**About this exercise**:
Copy each line of the data below in which the word "empty" can be found.

(Beginning of Material shown)

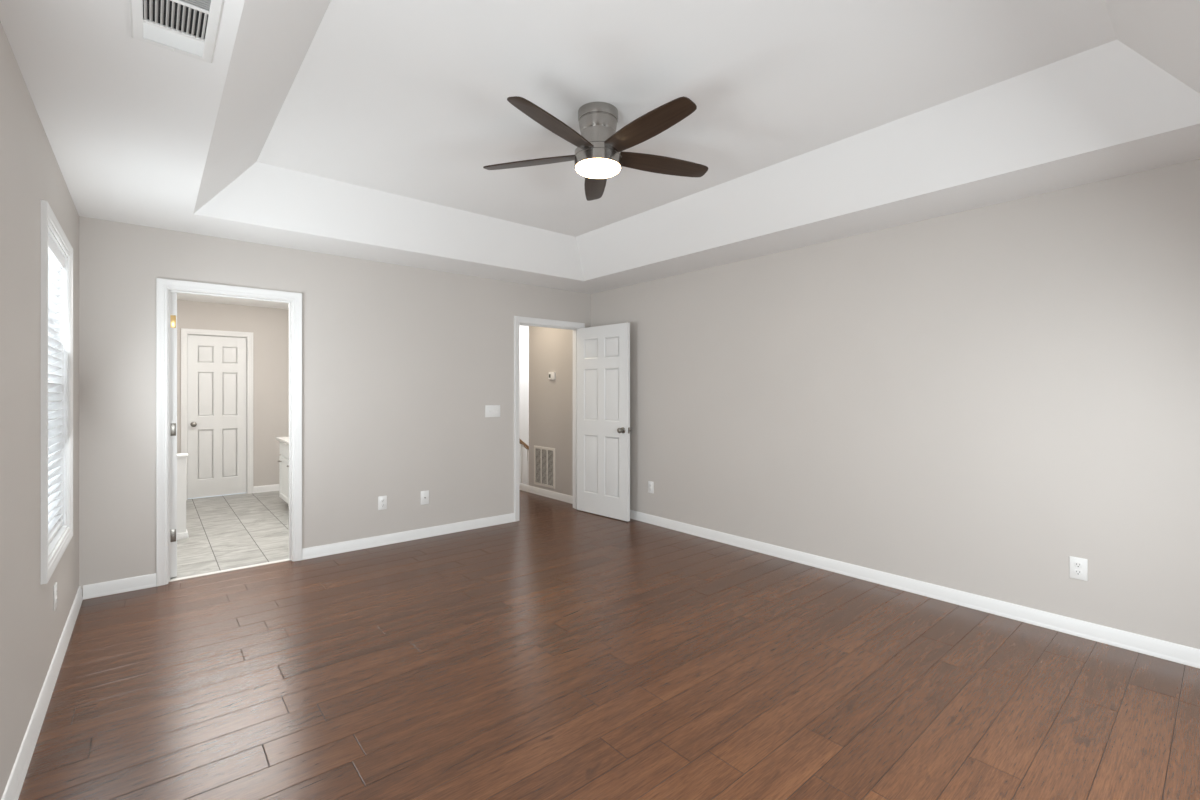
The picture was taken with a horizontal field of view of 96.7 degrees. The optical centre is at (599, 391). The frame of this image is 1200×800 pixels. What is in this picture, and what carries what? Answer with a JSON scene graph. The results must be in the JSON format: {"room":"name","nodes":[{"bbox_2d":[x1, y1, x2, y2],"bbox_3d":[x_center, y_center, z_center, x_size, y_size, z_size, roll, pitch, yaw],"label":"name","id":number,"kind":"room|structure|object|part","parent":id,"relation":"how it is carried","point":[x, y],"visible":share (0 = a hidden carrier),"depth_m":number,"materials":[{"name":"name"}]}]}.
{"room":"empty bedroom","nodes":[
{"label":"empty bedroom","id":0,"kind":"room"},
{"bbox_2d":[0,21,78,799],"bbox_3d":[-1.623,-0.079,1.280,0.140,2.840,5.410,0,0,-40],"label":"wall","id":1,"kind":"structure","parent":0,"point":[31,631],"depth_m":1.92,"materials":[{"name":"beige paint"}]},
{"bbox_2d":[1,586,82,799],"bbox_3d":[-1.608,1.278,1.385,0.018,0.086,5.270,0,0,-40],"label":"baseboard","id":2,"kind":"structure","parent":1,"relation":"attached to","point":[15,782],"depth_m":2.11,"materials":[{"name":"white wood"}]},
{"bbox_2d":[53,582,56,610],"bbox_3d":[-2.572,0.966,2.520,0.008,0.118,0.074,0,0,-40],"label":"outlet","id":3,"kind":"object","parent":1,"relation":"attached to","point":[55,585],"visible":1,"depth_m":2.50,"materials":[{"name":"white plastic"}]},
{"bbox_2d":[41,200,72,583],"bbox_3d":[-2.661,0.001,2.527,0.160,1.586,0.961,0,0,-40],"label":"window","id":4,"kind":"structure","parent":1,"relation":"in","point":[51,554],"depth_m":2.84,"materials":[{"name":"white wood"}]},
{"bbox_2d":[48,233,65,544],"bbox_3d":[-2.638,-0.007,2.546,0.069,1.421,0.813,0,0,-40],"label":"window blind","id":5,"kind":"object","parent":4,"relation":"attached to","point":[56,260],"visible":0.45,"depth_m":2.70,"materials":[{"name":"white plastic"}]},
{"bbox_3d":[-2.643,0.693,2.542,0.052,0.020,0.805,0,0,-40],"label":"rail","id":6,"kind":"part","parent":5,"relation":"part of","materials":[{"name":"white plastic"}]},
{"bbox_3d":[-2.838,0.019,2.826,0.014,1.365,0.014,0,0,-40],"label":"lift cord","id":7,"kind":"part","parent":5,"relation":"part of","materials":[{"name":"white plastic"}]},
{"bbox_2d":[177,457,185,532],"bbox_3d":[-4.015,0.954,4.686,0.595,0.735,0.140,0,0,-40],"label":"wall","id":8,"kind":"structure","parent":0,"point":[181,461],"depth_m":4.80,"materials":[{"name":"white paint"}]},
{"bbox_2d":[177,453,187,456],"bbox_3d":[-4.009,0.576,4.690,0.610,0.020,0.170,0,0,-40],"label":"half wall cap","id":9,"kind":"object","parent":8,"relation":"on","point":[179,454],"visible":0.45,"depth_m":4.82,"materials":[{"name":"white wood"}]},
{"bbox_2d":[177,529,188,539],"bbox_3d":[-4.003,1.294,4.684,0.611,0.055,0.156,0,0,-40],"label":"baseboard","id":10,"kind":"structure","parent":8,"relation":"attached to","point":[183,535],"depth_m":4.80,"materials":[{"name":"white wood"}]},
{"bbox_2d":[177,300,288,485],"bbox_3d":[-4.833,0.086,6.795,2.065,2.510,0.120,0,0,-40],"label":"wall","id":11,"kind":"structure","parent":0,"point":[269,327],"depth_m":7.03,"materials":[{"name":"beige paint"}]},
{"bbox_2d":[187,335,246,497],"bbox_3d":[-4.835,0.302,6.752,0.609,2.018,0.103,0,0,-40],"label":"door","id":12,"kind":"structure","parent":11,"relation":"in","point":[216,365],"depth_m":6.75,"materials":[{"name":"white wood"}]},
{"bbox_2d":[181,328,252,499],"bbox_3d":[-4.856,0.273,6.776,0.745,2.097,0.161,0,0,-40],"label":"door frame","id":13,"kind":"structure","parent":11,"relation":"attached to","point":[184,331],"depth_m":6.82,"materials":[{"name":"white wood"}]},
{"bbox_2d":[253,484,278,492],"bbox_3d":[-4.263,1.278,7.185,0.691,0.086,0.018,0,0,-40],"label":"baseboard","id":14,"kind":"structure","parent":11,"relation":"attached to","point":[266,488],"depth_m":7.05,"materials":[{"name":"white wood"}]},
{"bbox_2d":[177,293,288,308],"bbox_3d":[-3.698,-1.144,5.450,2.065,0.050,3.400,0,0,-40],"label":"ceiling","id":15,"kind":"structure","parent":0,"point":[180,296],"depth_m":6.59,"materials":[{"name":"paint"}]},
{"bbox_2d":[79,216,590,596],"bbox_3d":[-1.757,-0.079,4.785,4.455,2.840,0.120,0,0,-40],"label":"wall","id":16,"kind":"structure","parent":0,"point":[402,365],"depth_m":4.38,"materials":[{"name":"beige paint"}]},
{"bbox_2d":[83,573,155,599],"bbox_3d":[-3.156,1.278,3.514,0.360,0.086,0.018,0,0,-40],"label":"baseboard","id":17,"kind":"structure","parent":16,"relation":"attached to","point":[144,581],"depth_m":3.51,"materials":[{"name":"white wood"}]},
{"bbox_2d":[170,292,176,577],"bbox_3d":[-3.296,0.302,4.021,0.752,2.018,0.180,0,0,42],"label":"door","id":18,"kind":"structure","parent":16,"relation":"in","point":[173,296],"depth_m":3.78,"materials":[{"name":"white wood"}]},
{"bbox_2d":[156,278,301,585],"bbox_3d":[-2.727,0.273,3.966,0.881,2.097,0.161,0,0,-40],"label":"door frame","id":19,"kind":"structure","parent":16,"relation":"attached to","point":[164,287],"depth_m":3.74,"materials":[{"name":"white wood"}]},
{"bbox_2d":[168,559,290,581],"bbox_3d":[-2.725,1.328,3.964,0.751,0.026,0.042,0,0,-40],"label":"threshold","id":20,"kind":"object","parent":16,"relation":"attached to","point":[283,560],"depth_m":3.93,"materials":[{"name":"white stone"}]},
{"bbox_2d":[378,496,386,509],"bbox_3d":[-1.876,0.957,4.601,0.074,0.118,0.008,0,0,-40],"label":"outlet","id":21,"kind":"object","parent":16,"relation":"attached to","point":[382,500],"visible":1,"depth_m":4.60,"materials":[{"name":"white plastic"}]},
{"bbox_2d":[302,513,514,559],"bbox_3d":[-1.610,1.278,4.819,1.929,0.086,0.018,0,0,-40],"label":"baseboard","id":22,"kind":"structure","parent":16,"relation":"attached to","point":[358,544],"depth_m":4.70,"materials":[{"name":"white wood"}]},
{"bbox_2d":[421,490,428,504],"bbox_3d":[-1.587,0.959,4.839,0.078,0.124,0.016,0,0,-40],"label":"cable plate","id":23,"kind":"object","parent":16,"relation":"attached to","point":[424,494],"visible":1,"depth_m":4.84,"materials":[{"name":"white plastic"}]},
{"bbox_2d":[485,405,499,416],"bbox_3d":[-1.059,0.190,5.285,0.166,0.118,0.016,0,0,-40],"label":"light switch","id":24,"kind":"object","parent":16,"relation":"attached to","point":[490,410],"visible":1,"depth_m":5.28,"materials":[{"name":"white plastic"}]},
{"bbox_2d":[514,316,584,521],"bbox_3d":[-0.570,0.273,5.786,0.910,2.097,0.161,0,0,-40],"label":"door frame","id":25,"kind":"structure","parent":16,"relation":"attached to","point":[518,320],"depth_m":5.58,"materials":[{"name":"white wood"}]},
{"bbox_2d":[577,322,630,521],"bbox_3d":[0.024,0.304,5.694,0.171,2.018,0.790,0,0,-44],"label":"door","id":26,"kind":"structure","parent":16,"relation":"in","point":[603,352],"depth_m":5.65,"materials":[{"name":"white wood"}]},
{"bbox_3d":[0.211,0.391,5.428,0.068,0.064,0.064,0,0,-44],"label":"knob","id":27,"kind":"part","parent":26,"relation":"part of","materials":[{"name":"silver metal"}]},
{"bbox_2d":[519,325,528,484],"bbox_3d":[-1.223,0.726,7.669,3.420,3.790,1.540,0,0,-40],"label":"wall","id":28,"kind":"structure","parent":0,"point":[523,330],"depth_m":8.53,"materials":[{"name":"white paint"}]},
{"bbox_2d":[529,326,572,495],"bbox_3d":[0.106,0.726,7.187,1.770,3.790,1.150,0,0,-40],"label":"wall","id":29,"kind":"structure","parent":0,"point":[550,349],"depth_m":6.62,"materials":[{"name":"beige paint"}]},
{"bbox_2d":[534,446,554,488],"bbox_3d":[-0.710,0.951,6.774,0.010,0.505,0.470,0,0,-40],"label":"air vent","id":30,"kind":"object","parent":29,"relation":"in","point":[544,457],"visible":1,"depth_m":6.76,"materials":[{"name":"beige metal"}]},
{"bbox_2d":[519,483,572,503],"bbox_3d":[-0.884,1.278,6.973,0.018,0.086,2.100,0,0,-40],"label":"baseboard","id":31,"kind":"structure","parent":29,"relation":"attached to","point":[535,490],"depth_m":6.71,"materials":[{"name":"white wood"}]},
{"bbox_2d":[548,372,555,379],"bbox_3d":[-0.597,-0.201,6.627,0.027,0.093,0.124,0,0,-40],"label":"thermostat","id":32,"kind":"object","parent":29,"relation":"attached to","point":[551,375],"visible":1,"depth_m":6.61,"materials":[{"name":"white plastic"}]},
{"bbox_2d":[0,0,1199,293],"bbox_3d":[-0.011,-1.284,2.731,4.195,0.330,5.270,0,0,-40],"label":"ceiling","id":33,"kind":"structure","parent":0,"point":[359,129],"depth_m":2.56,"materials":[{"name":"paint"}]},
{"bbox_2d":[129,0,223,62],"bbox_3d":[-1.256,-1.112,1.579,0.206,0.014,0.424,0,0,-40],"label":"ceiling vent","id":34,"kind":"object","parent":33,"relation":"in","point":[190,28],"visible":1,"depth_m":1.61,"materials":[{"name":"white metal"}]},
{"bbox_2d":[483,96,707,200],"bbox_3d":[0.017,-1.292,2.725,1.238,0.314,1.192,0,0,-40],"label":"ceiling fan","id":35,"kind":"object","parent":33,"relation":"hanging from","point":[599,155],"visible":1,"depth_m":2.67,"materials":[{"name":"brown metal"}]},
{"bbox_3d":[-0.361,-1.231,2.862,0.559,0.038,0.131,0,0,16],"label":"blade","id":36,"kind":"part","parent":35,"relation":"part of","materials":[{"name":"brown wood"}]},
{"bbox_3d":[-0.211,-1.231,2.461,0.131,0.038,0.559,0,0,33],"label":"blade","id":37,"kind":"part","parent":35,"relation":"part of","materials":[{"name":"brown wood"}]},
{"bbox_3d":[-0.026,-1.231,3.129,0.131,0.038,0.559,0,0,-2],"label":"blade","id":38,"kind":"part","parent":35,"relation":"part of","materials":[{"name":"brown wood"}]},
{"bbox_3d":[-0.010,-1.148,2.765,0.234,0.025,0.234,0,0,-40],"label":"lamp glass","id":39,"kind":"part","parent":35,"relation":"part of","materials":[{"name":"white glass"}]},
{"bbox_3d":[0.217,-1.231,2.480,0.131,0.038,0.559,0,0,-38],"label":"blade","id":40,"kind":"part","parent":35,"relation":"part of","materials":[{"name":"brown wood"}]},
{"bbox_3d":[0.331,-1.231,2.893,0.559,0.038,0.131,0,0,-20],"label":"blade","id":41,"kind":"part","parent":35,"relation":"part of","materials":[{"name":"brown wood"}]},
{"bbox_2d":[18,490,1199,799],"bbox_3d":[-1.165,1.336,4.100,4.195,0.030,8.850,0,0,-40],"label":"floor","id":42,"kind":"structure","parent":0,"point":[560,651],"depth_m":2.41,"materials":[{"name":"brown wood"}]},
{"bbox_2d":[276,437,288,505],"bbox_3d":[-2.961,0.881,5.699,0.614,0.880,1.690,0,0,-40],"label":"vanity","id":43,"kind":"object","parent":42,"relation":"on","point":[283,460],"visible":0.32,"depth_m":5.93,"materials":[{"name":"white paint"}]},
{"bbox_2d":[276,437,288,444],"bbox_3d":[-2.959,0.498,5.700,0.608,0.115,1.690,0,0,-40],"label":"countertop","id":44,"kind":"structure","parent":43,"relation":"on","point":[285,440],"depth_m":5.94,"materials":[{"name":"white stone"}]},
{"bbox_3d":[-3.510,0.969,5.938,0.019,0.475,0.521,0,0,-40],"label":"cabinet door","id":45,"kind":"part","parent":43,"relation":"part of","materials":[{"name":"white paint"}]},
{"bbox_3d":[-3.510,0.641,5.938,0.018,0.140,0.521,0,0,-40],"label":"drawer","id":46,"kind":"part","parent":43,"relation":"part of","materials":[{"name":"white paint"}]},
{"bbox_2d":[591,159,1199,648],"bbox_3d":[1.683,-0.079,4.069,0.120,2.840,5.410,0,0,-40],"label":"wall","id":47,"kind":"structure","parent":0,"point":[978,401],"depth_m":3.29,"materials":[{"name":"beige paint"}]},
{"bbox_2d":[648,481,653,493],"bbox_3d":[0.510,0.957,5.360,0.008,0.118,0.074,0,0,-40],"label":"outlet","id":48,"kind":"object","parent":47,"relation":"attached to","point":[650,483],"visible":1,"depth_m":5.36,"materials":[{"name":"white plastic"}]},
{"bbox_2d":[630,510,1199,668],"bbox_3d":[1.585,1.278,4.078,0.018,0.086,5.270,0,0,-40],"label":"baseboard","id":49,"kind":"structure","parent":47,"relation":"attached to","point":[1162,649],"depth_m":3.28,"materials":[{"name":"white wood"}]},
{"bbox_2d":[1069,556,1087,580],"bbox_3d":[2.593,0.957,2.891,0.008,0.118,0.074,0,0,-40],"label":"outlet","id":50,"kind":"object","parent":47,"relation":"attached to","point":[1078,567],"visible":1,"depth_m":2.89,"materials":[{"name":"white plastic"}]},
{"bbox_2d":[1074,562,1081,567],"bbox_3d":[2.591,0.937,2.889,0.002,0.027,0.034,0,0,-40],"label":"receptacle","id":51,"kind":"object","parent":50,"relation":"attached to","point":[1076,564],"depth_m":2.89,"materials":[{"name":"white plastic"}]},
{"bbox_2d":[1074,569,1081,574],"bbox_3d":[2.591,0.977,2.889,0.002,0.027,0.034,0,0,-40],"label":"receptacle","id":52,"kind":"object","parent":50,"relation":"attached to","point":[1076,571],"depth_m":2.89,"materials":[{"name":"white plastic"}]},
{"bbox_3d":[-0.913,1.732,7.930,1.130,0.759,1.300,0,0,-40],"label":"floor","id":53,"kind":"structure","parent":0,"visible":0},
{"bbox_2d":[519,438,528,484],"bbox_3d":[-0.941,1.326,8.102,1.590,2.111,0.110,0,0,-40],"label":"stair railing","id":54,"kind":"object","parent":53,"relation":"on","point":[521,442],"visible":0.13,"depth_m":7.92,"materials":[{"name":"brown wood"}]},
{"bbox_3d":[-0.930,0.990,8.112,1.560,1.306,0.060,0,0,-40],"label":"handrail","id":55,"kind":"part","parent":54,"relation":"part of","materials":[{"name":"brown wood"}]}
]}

(End of Material shown)

**Result for this exercise**:
{"room":"empty bedroom","nodes":[
{"label":"empty bedroom","id":0,"kind":"room"},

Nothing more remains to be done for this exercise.